Even Harbor Freigh have a set but some of their tools quality is lower then suspect.

Brad point drills are also a good way to drill a fairly clean hole: Buy MILESCRAFT 7-Piece Fractional Brad Point Drill Bit Set, Milescraft# 1812 at Woodcraft.com

A standard 118* wood/metal drill bit can not cut wood cleanly. Take a look at the point and you will understand why. The point will chisel into the wood with the rest of the cutting edge following. When it gets to the outer edge, all that it can do then is dig in and the wood chip follows the grain and rips out a chunk.


----------



## sjonesphoto (Feb 19, 2014)

IC31 said:


> Stephanie - I would suggest that you try a Forstner bit to drill 'clean' holes. Individual Standard Forstner Bits, High Carbon Steel-Standard Forstner Bits - 3/8" Shank - Rockler Woodworking Tools
> 
> Even Harbor Freigh have a set but some of their tools quality is lower then suspect.
> 
> ...


Thanks dave. Do they make forstner bits for 1/8" holes? Imm look. Thanks!!


----------



## TRN_Diesel (Feb 24, 2009)

Is your drill bit dull? Where are you getting tear out, on the top or bottom? How and what are you using to drill the holes?
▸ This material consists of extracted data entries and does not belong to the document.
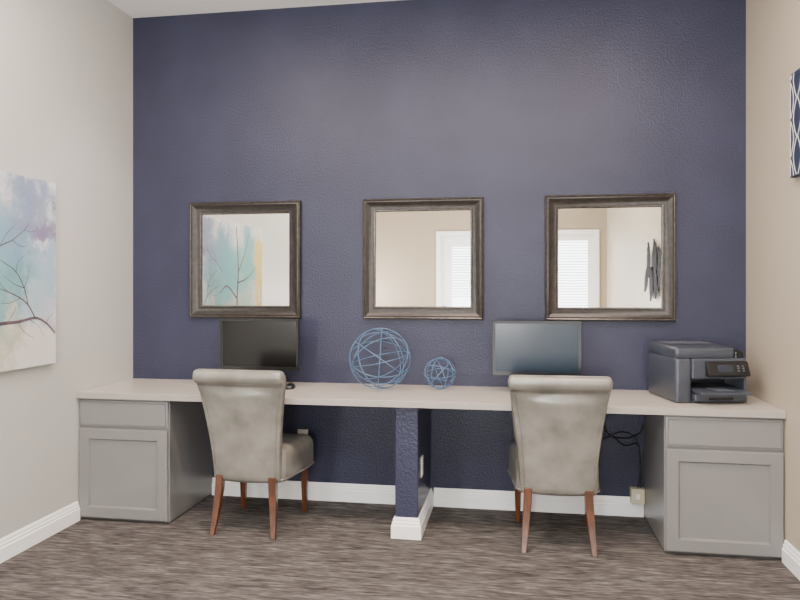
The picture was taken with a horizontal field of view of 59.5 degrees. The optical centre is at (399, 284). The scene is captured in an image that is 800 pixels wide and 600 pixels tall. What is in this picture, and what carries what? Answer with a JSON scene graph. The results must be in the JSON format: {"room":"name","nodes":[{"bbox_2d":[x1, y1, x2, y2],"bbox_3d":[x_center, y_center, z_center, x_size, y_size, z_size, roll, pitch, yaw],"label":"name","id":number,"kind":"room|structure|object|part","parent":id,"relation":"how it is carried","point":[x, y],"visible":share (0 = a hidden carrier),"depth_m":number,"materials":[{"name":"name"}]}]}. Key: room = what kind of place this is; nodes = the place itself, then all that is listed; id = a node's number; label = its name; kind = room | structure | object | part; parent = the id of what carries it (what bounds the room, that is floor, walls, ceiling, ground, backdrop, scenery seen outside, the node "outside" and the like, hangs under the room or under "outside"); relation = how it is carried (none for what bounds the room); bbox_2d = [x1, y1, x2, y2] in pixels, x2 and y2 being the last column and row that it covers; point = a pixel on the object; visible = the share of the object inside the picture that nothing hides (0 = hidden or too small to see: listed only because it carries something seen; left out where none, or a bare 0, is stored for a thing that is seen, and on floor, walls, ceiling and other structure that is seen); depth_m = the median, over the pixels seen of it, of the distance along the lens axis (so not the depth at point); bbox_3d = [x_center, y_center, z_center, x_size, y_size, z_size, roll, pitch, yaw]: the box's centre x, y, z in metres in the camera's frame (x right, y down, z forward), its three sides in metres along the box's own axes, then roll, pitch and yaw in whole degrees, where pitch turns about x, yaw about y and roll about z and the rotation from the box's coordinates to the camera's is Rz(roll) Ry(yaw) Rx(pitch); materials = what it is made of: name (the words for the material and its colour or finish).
{"room":"home office","nodes":[
{"label":"home office","id":0,"kind":"room"},
{"bbox_2d":[0,0,132,538],"bbox_3d":[-2.436,-0.215,1.681,0.100,3.290,6.500,0,0,9],"label":"wall","id":1,"kind":"structure","parent":0,"point":[66,66],"depth_m":4.17,"materials":[{"name":"beige paint"}]},
{"bbox_2d":[0,171,55,371],"bbox_3d":[-2.111,-0.069,3.233,0.037,1.030,1.569,0,0,9],"label":"canvas painting","id":2,"kind":"object","parent":1,"relation":"attached to","point":[27,204],"visible":1,"depth_m":3.76,"materials":[{"name":"fabric"}]},
{"bbox_2d":[0,501,79,562],"bbox_3d":[-2.428,1.371,1.360,0.020,0.117,5.869,0,0,9],"label":"baseboard","id":3,"kind":"structure","parent":1,"relation":"attached to","point":[28,536],"depth_m":3.88,"materials":[{"name":"white wood"}]},
{"bbox_2d":[108,0,398,17],"bbox_3d":[-0.410,-1.910,1.349,4.206,0.100,6.700,0,0,9],"label":"ceiling","id":4,"kind":"structure","parent":0,"point":[133,8],"depth_m":4.66,"materials":[{"name":"white paint"}]},
{"bbox_2d":[0,495,799,599],"bbox_3d":[-0.410,1.480,1.349,4.206,0.100,6.700,0,0,9],"label":"floor","id":5,"kind":"structure","parent":0,"point":[332,550],"depth_m":3.59,"materials":[{"name":"carpet"}]},
{"bbox_2d":[79,398,212,522],"bbox_3d":[-1.621,1.059,4.522,0.587,0.742,0.625,0,0,9],"label":"base cabinet","id":6,"kind":"object","parent":5,"relation":"on","point":[140,460],"visible":0.76,"depth_m":4.24,"materials":[{"name":"grey paint"}]},
{"bbox_3d":[-1.669,1.139,4.224,0.575,0.541,0.020,0,0,9],"label":"door","id":7,"kind":"part","parent":6,"relation":"part of","materials":[{"name":"grey paint"}]},
{"bbox_3d":[-1.668,1.139,4.231,0.433,0.399,0.005,0,0,9],"label":"door panel","id":8,"kind":"part","parent":6,"relation":"part of","materials":[{"name":"grey paint"}]},
{"bbox_3d":[-1.669,0.778,4.224,0.575,0.157,0.020,0,0,9],"label":"drawer","id":9,"kind":"part","parent":6,"relation":"part of","materials":[{"name":"grey paint"}]},
{"bbox_2d":[76,378,785,418],"bbox_3d":[0.063,0.668,4.237,4.002,0.037,0.644,0,0,9],"label":"countertop","id":10,"kind":"structure","parent":6,"relation":"on","point":[643,402],"depth_m":4.08,"materials":[{"name":"laminate"}]},
{"bbox_2d":[220,318,298,370],"bbox_3d":[-0.897,0.431,4.469,0.524,0.437,0.180,0,0,9],"label":"computer monitor","id":11,"kind":"object","parent":10,"relation":"on","point":[245,343],"visible":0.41,"depth_m":4.46,"materials":[{"name":"black plastic"}]},
{"bbox_2d":[286,382,294,389],"bbox_3d":[-0.691,0.631,4.396,0.060,0.038,0.104,0,0,4],"label":"computer mouse","id":12,"kind":"object","parent":10,"relation":"on","point":[290,386],"visible":0.92,"depth_m":4.36,"materials":[{"name":"black plastic"}]},
{"bbox_2d":[349,328,410,388],"bbox_3d":[-0.124,0.458,4.354,0.378,0.384,0.383,0,0,9],"label":"wire sphere","id":13,"kind":"object","parent":10,"relation":"on","point":[378,329],"visible":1,"depth_m":4.32,"materials":[{"name":"blue metal"}]},
{"bbox_2d":[424,357,455,389],"bbox_3d":[0.249,0.549,4.354,0.202,0.202,0.198,0,0,9],"label":"wire sphere","id":14,"kind":"object","parent":10,"relation":"on","point":[439,358],"visible":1,"depth_m":4.33,"materials":[{"name":"blue metal"}]},
{"bbox_2d":[492,320,581,375],"bbox_3d":[0.817,0.431,4.188,0.524,0.437,0.180,0,0,9],"label":"computer monitor","id":15,"kind":"object","parent":10,"relation":"on","point":[519,347],"visible":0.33,"depth_m":4.18,"materials":[{"name":"black plastic"}]},
{"bbox_2d":[649,341,751,402],"bbox_3d":[1.706,0.491,3.996,0.400,0.317,0.483,0,0,-3],"label":"printer","id":16,"kind":"object","parent":10,"relation":"on","point":[679,371],"visible":1,"depth_m":3.86,"materials":[{"name":"grey plastic"}]},
{"bbox_2d":[691,391,745,400],"bbox_3d":[1.746,0.615,3.937,0.287,0.037,0.235,0,0,-3],"label":"paper tray","id":17,"kind":"object","parent":16,"relation":"on","point":[739,395],"depth_m":3.82,"materials":[{"name":"grey plastic"}]},
{"bbox_2d":[691,383,751,395],"bbox_3d":[1.748,0.580,3.906,0.276,0.028,0.298,0,0,-3],"label":"tray","id":18,"kind":"object","parent":16,"relation":"on","point":[697,389],"depth_m":3.85,"materials":[{"name":"grey plastic"}]},
{"bbox_3d":[1.795,0.462,3.832,0.233,0.084,0.046,0,0,-3],"label":"control panel","id":19,"kind":"part","parent":16,"relation":"part of","materials":[{"name":"black plastic"}]},
{"bbox_2d":[733,349,743,357],"bbox_3d":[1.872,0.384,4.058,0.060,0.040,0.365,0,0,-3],"label":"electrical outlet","id":20,"kind":"object","parent":16,"relation":"on","point":[736,353],"depth_m":3.88,"materials":[{"name":"plastic"}]},
{"bbox_2d":[193,369,313,539],"bbox_3d":[-0.851,0.952,4.186,0.536,0.957,0.639,0,0,11],"label":"dining chair","id":21,"kind":"object","parent":5,"relation":"on","point":[244,409],"visible":1,"depth_m":3.96,"materials":[{"name":"beige leather"}]},
{"bbox_3d":[-1.050,1.262,4.034,0.061,0.335,0.093,0,0,11],"label":"leg","id":22,"kind":"part","parent":21,"relation":"part of","materials":[{"name":"brown wood"}]},
{"bbox_3d":[-0.891,0.802,3.978,0.530,0.657,0.214,0,0,11],"label":"backrest","id":23,"kind":"part","parent":21,"relation":"part of","materials":[{"name":"beige leather"}]},
{"bbox_3d":[-1.003,1.278,4.485,0.044,0.305,0.044,0,0,11],"label":"leg","id":24,"kind":"part","parent":21,"relation":"part of","materials":[{"name":"brown wood"}]},
{"bbox_3d":[-0.723,1.262,3.972,0.061,0.335,0.093,0,0,11],"label":"leg","id":25,"kind":"part","parent":21,"relation":"part of","materials":[{"name":"brown wood"}]},
{"bbox_3d":[-0.836,1.035,4.269,0.520,0.206,0.458,0,0,11],"label":"seat","id":26,"kind":"part","parent":21,"relation":"part of","materials":[{"name":"beige leather"}]},
{"bbox_3d":[-0.600,1.278,4.409,0.044,0.305,0.044,0,0,11],"label":"leg","id":27,"kind":"part","parent":21,"relation":"part of","materials":[{"name":"brown wood"}]},
{"bbox_2d":[508,375,612,556],"bbox_3d":[0.875,0.952,3.934,0.536,0.957,0.639,0,0,8],"label":"dining chair","id":28,"kind":"object","parent":5,"relation":"on","point":[559,421],"visible":1,"depth_m":3.70,"materials":[{"name":"beige leather"}]},
{"bbox_3d":[0.711,1.278,4.226,0.044,0.305,0.044,0,0,8],"label":"leg","id":29,"kind":"part","parent":28,"relation":"part of","materials":[{"name":"brown wood"}]},
{"bbox_3d":[0.683,1.262,3.773,0.061,0.335,0.093,0,0,8],"label":"leg","id":30,"kind":"part","parent":28,"relation":"part of","materials":[{"name":"brown wood"}]},
{"bbox_3d":[0.888,1.035,4.017,0.520,0.206,0.458,0,0,8],"label":"seat","id":31,"kind":"part","parent":28,"relation":"part of","materials":[{"name":"beige leather"}]},
{"bbox_3d":[0.845,0.802,3.723,0.530,0.657,0.214,0,0,8],"label":"backrest","id":32,"kind":"part","parent":28,"relation":"part of","materials":[{"name":"beige leather"}]},
{"bbox_3d":[1.117,1.278,4.166,0.044,0.305,0.044,0,0,8],"label":"leg","id":33,"kind":"part","parent":28,"relation":"part of","materials":[{"name":"brown wood"}]},
{"bbox_3d":[1.014,1.262,3.725,0.061,0.335,0.093,0,0,8],"label":"leg","id":34,"kind":"part","parent":28,"relation":"part of","materials":[{"name":"brown wood"}]},
{"bbox_2d":[644,415,783,558],"bbox_3d":[1.747,1.059,3.970,0.592,0.742,0.625,0,0,9],"label":"base cabinet","id":35,"kind":"object","parent":5,"relation":"on","point":[713,485],"visible":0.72,"depth_m":3.68,"materials":[{"name":"grey paint"}]},
{"bbox_3d":[1.698,0.778,3.672,0.580,0.157,0.020,0,0,9],"label":"drawer","id":36,"kind":"part","parent":35,"relation":"part of","materials":[{"name":"grey paint"}]},
{"bbox_3d":[1.700,1.139,3.679,0.438,0.399,0.005,0,0,9],"label":"door panel","id":37,"kind":"part","parent":35,"relation":"part of","materials":[{"name":"grey paint"}]},
{"bbox_3d":[1.698,1.139,3.672,0.580,0.541,0.020,0,0,9],"label":"door","id":38,"kind":"part","parent":35,"relation":"part of","materials":[{"name":"grey paint"}]},
{"bbox_2d":[395,407,430,517],"bbox_3d":[0.086,1.060,4.254,0.132,0.740,0.606,0,0,9],"label":"wall","id":39,"kind":"structure","parent":0,"point":[412,425],"depth_m":3.96,"materials":[{"name":"blue paint"}]},
{"bbox_2d":[391,488,433,539],"bbox_3d":[0.084,1.371,4.244,0.172,0.117,0.626,0,0,9],"label":"baseboard","id":40,"kind":"structure","parent":39,"relation":"attached to","point":[408,528],"depth_m":3.94,"materials":[{"name":"white wood"}]},
{"bbox_2d":[421,455,422,477],"bbox_3d":[0.130,1.058,4.092,0.009,0.116,0.072,0,0,9],"label":"wall outlet","id":41,"kind":"object","parent":39,"relation":"attached to","point":[422,455],"visible":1,"depth_m":4.07,"materials":[{"name":"white plastic"}]},
{"bbox_2d":[133,0,745,496],"bbox_3d":[0.123,-0.215,4.606,4.206,3.290,0.100,0,0,9],"label":"wall","id":42,"kind":"structure","parent":0,"point":[510,104],"depth_m":4.53,"materials":[{"name":"blue paint"}]},
{"bbox_2d":[190,200,301,317],"bbox_3d":[-1.048,-0.170,4.726,0.784,0.784,0.039,0,0,9],"label":"wall mirror","id":43,"kind":"object","parent":42,"relation":"attached to","point":[246,257],"visible":1,"depth_m":4.73,"materials":[{"name":"grey mirror"}]},
{"bbox_2d":[203,214,288,305],"bbox_3d":[-1.046,-0.170,4.741,0.618,0.618,0.005,0,0,9],"label":"mirror glass","id":44,"kind":"object","parent":43,"relation":"attached to","point":[246,256],"depth_m":4.74,"materials":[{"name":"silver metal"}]},
{"bbox_2d":[298,429,307,434],"bbox_3d":[-0.649,1.023,4.677,0.072,0.116,0.009,0,0,9],"label":"wall outlet","id":45,"kind":"object","parent":42,"relation":"attached to","point":[300,431],"visible":0.28,"depth_m":4.67,"materials":[{"name":"white plastic"}]},
{"bbox_2d":[212,477,394,503],"bbox_3d":[-0.616,1.371,4.666,1.344,0.117,0.020,0,0,9],"label":"baseboard","id":46,"kind":"structure","parent":42,"relation":"attached to","point":[319,491],"depth_m":4.64,"materials":[{"name":"white wood"}]},
{"bbox_2d":[363,197,482,319],"bbox_3d":[0.145,-0.170,4.531,0.784,0.784,0.039,0,0,9],"label":"wall mirror","id":47,"kind":"object","parent":42,"relation":"attached to","point":[423,257],"visible":1,"depth_m":4.54,"materials":[{"name":"grey mirror"}]},
{"bbox_2d":[376,210,469,306],"bbox_3d":[0.147,-0.170,4.545,0.618,0.618,0.005,0,0,9],"label":"mirror glass","id":48,"kind":"object","parent":47,"relation":"attached to","point":[423,256],"depth_m":4.54,"materials":[{"name":"silver metal"}]},
{"bbox_2d":[434,488,643,516],"bbox_3d":[0.860,1.371,4.424,1.301,0.117,0.020,0,0,9],"label":"baseboard","id":49,"kind":"structure","parent":42,"relation":"attached to","point":[443,497],"depth_m":4.42,"materials":[{"name":"white wood"}]},
{"bbox_2d":[545,193,675,320],"bbox_3d":[1.299,-0.170,4.342,0.784,0.784,0.039,0,0,9],"label":"wall mirror","id":50,"kind":"object","parent":42,"relation":"attached to","point":[609,257],"visible":1,"depth_m":4.35,"materials":[{"name":"grey mirror"}]},
{"bbox_2d":[558,207,660,307],"bbox_3d":[1.301,-0.170,4.356,0.618,0.618,0.005,0,0,9],"label":"mirror glass","id":51,"kind":"object","parent":50,"relation":"attached to","point":[609,257],"depth_m":4.35,"materials":[{"name":"silver metal"}]},
{"bbox_2d":[602,424,644,503],"bbox_3d":[1.359,1.051,4.321,0.292,0.578,0.062,0,0,9],"label":"power adapter","id":52,"kind":"object","parent":42,"relation":"attached to","point":[637,494],"visible":0.9,"depth_m":4.29,"materials":[{"name":"beige plastic"}]},
{"bbox_3d":[1.363,1.089,4.311,0.244,0.311,0.007,0,0,9],"label":"cord","id":53,"kind":"part","parent":52,"relation":"part of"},
{"bbox_3d":[1.365,1.006,4.321,0.236,0.487,0.007,0,0,9],"label":"cord","id":54,"kind":"part","parent":52,"relation":"part of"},
{"bbox_3d":[1.362,0.860,4.340,0.292,0.188,0.008,0,0,9],"label":"cord","id":55,"kind":"part","parent":52,"relation":"part of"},
{"bbox_2d":[746,0,799,551],"bbox_3d":[1.616,-0.215,1.017,0.100,3.290,6.500,0,0,9],"label":"wall","id":56,"kind":"structure","parent":0,"point":[772,26],"depth_m":3.78,"materials":[{"name":"beige paint"}]},
{"bbox_2d":[782,540,799,579],"bbox_3d":[1.506,1.371,0.716,0.020,0.117,5.869,0,0,9],"label":"baseboard","id":57,"kind":"structure","parent":56,"relation":"attached to","point":[790,555],"depth_m":3.50,"materials":[{"name":"white wood"}]},
{"bbox_2d":[790,68,799,177],"bbox_3d":[1.909,-0.788,3.210,0.030,0.512,0.540,0,0,9],"label":"art","id":58,"kind":"object","parent":56,"relation":"attached to","point":[794,77],"visible":1,"depth_m":3.41}
]}

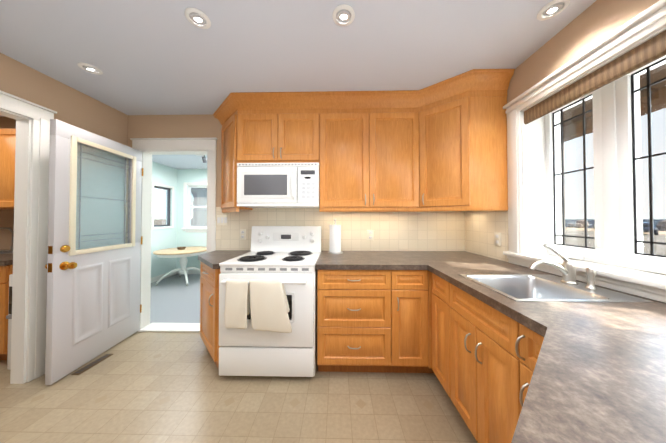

Great project Stephanie I like your design and the added pull you added to help slide the cribbage board out.


----------



## DaninVan (Jan 1, 2012)

Re brad point drill bits...
HSS Lipped Brad-Point Drills - Lee Valley Tools


----------



## IC31 (Nov 16, 2012)

Stephanie - the smallest Forstner's I've seen are 1/4" - it would be tough and expensive to sharpen anything really small for a very limited use group. Smaller - then 1/4", then you would use brad point. With a standard twist drill, it will be hard to not have some tear out though with the smallest sizes, less - regardless of how sharp, including new. A note - the big box stores seem to carry some 'brad' points with a kinda spade tip (mostly DeWalt) which haven't worked as well for me as the sharp pointed type.


----------



## sjonesphoto (Feb 19, 2014)

TRN_Diesel said:


> Is your drill bit dull? Where are you getting tear out, on the top or bottom? How and what are you using to drill the holes?
> 
> Great project Stephanie I like your design and the added pull you added to help slide the cribbage board out.


No brand new bit. Drilling through slowly with a drill press. Using a backing board. Tear out happening on top and underneath.


----------



## TRN_Diesel (Feb 24, 2009)

Hmmmm is it a brad point? Is it a good quality one? Never heard of tear out on a new bit.


----------



## sjonesphoto (Feb 19, 2014)

TRN_Diesel said:


> Hmmmm is it a brad point? Is it a good quality one? Never heard of tear out on a new bit.


dewalt titanium split point 1/8" is that my prob? that its not brad point?